The photos I am going to show you should give you an idea of how we’ve been approaching our typical, non food porn meals. You will notice a common theme is that we incorporate a lot of green vegetables as well as tofu in our cooking, and many of our sauces are stock based. We also now use a large, nonstick wok and “paint” it with a small amount sesame oil using a silicone basting brush instead of free-pouring oil, which also cuts down on the fat content quite a bit. We also use a lot of alternative whole grains to just plain brown rice as the beds for our stir fries, such as Quinoa, Kamut, or Barley.

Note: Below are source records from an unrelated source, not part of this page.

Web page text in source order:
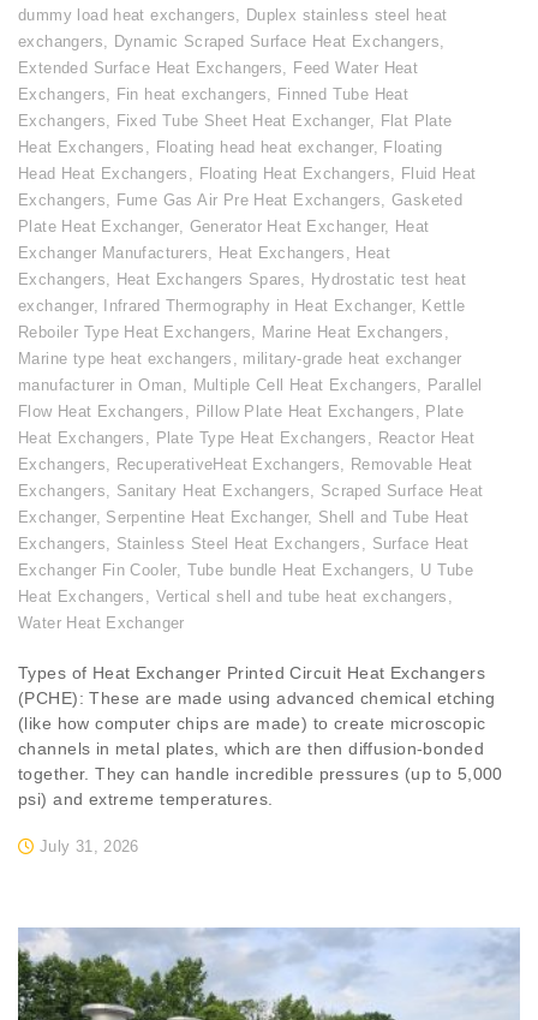
dummy load heat exchangers, Duplex stainless steel heat
exchangers, Dynamic Scraped Surface Heat Exchangers,
Extended Surface Heat Exchangers, Feed Water Heat
Exchangers, Fin heat exchangers, Finned Tube Heat
Exchangers, Fixed Tube Sheet Heat Exchanger, Flat Plate
Heat Exchangers , Floating head heat exchanger, Floating
Head Heat Exchangers , Floating Heat Exchangers, Fluid Heat
Exchangers, Fume Gas Air Pre Heat Exchangers, Gasketed
Plate Heat Exchanger, Generator Heat Exchanger, Heat
Exchanger Manufacturers, Heat Exchangers , Heat
Exchangers, Heat Exchangers Spares, Hydrostatic test heat
exchanger, Infrared Thermography in Heat Exchanger, Kettle
Reboiler Type Heat Exchangers, Marine Heat Exchangers ,
Marine type heat exchangers , military-grade heat exchanger
manufacturer in Oman, Multiple Cell Heat Exchangers, Parallel
Flow Heat Exchangers , Pillow Plate Heat Exchangers , Plate
Heat Exchangers , Plate Type Heat Exchangers , Reactor Heat
Exchangers, RecuperativeHeat Exchangers, Removable Heat
Exchangers, Sanitary Heat Exchangers, Scraped Surface Heat
Exchanger, Serpentine Heat Exchanger, Shell and Tube Heat
Exchangers, Stainless Steel Heat Exchangers , Surface Heat
Exchanger Fin Cooler, Tube bundle Heat Exchangers, U Tube
Heat Exchangers , Vertical shell and tube heat exchangers ,
Water Heat Exchanger
July 31, 2026
Types of Heat Exchanger Printed Circuit Heat Exchangers
(PCHE): These are made using advanced chemical etching
(like how computer chips are made) to create microscopic
channels in metal plates, which are then diffusion-bonded
together. They can handle incredible pressures (up to 5,000
psi) and extreme temperatures.
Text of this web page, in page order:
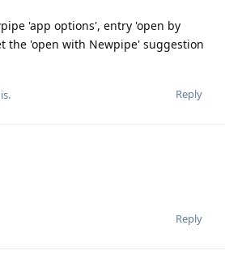
'app options', entry 'open by
the 'open with Newpipe' suggestion
Reply
Reply
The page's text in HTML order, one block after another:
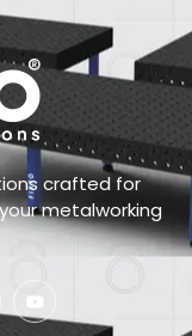
crafted for
metalworking
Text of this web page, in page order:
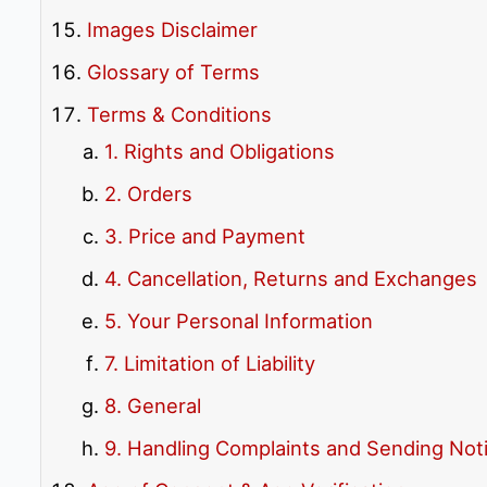
Images Disclaimer
Glossary of Terms
Terms & Conditions
1. Rights and Obligations
2. Orders
3. Price and Payment
4. Cancellation, Returns and Exchanges
5. Your Personal Information
7. Limitation of Liability
8. General
9. Handling Complaints and Sending
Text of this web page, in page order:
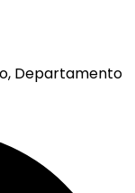
Departamento
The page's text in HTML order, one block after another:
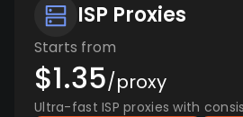
ISP Proxies
Starts from
$1.35/proxy
Ultra-fast ISP proxies with
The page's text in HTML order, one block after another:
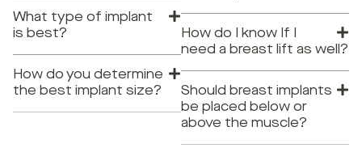
What type of implant
is best?
How do you determine
the best implant size?
How do I know If I
need a breast lift as well?
Should breast implants
be placed below or
above the muscle?
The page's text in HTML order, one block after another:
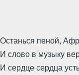
Останься пеной,
И слово в музыку
И сердце сердца
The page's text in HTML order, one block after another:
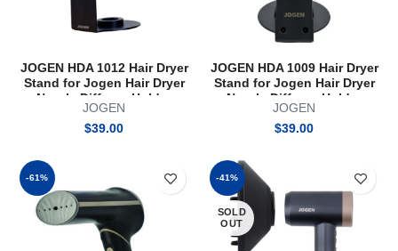
JOGEN HDA 1012 Hair Dryer
Stand for Jogen Hair Dryer
Nozzle Diffuser Holder
Magnetic
JOGEN
$39.00
JOGEN HDA 1009 Hair Dryer
Stand for Jogen Hair Dryer
Nozzle Diffuser Holder
Organiser
JOGEN
$39.00
-61% -41%
SOLD
OUT
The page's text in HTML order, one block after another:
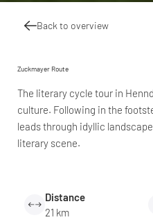
Back to overview
Zuckmayer Route
The literary cycle tour in
culture. Following in the
leads through idyllic
literary scene.
Distance
21 km
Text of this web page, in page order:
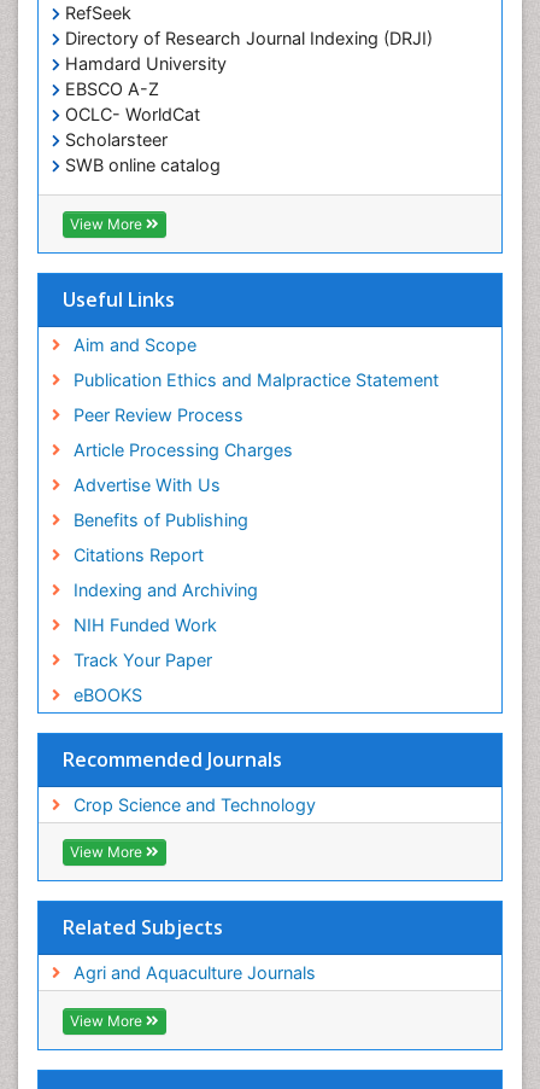
RefSeek
Directory of Research Journal Indexing (DRJI)
Hamdard University
EBSCO A-Z
OCLC- WorldCat
Scholarsteer
SWB online catalog
Virtual Library of Biology (vifabio)
Publons
Euro Pub
View More
Useful Links
Aim and Scope
Publication Ethics and Malpractice Statement
Peer Review Process
Article Processing Charges
Advertise With Us
Benefits of Publishing
Citations Report
Indexing and Archiving
NIH Funded Work
Track Your Paper
eBOOKS
Recommended Journals
Crop Science and Technology
View More
Related Subjects
Agri and Aquaculture Journals
View More
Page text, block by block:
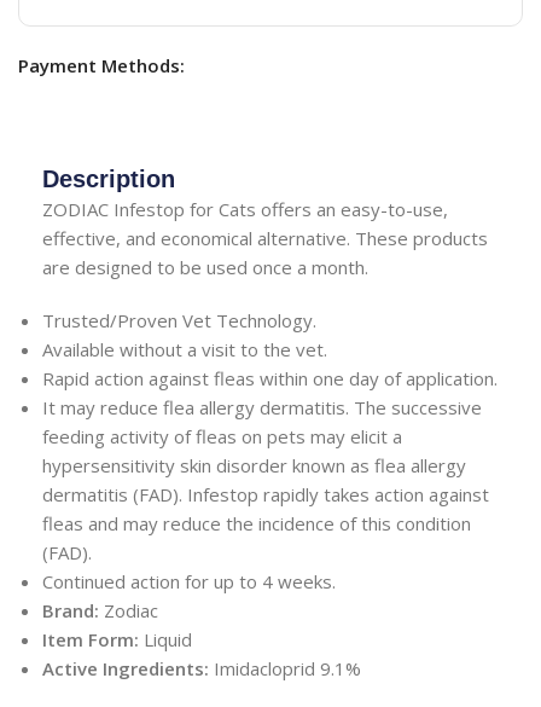
Payment Methods:
Description
ZODIAC Infestop for Cats offers an easy-to-use,
effective, and economical alternative. These products
are designed to be used once a month.
Trusted/Proven Vet Technology.
Available without a visit to the vet.
Rapid action against fleas within one day of application.
It may reduce flea allergy dermatitis. The successive
feeding activity of fleas on pets may elicit a
hypersensitivity skin disorder known as flea allergy
dermatitis (FAD). Infestop rapidly takes action against
fleas and may reduce the incidence of this condition
(FAD).
Continued action for up to 4 weeks.
Brand: Zodiac
Item Form: Liquid
Active Ingredients: Imidacloprid 9.1%
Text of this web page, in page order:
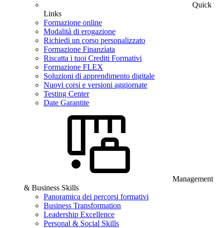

Beef with Oyster Sauce by you.

Here is one of the earliest attempts to actually “re-create” a takeout dish, Beef with Oyster Sauce and Chinese Broccoli. Note that we are now using portioned controlled amounts of brown rice instead of white rice.

Click on the “Read the rest of this entry” link below for more.

Bean Curd Skin (Yuba) Noodles with Spicy Peanut/Sesame Sauce by you.

Cold noodles in Spicy Peanut Sauce, one of the first things we made when we burned our Fat Pack membership cards. These “noodles” are actually made out of Yuba, or tofu skin. No carbs.

No Guilt Egg Foo Young by you.

We only did this once, but we should definitely do it more often — Griddle-Style Egg Foo Young, using Egg Beaters. Lower in cholesterol, and not fried, using only Pam spray as the oil.

No Guilt Egg Foo Young by you.

Egg Foo Young, Plated, with Garlic Saute Gai Lan and Soya/Stock cooked Quinoa grain instead of fried rice. The “Gravy” is simply a mixture of stock, soy, and oyster sauce, thickened with a little bit of cornstarch.

Chinese Turkey Meatballs by you.

Here’s sweet and sour meatballs, made with Turkey. The fried rice is brown rice, with a lot of vegetables in it, accompanied by a healthy portion of Shanghai Bok Choy saute.

Tangy Turkey Chinese  Meatballs with Bokchoy and Winter Mushrooms by you.

Here’s another variant.

Chicken Soong With Pressed Smoked Firm Tofu by you.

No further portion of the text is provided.